The package metadata is ready under the name `matu-uq`. The GitHub Actions
workflow in [`.github/workflows/publish.yml`](.github/workflows/publish.yml)
uses PyPI Trusted Publishing. Before the first release, configure PyPI with:

```text
project name: matu-uq
repository: tiejin98/MATU
workflow: publish.yml
environment: pypi
```

Then create a GitHub release.
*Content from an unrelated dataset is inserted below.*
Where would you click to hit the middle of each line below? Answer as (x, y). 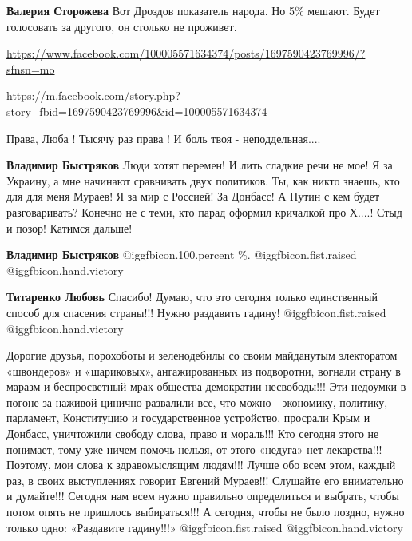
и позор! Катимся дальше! (69, 227)
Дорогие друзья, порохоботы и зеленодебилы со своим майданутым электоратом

After the first successful PyPI upload, add the
PyPI badge:

```markdown
[![PyPI](https://img.shields.io/pypi/v/matu-uq.svg)](https://pypi.org/project/matu-uq/)
```

## Project Structure

```text
MATU/
|-- matu/                  # Main package and CLI
|-- baselines/             # EigV baseline
|-- configs/               # YAML configuration
|-- data/                  # Log and artifact format docs
|-- docs/                  # Architecture notes
|-- examples/              # Optional log collectors
|-- quick_start/           # Reproducible sample artifacts and scripts
|-- tests/                 # Lightweight unit tests
|-- requirements.txt
|-- pyproject.toml
|-- Makefile
|-- Dockerfile
`-- .env.example
```

## Citation

If you find this work useful, please cite:

```bibtex
@inproceedings{chen2026every,
  title = {Every Response Counts: Quantifying Uncertainty of LLM-based Multi-Agent Systems through Tensor Decomposition},
  author = {Chen, Tiejin and Yao, Huaiyuan and Chen, Jia and Papalexakis, Evangelos E. and Wei, Hua},
  booktitle = {Proceedings of the 64th Annual Meeting of the Association for Computational Linguistics},
  year = {2026}
}
```

## License

MIT License. See [`LICENSE`](LICENSE) for details.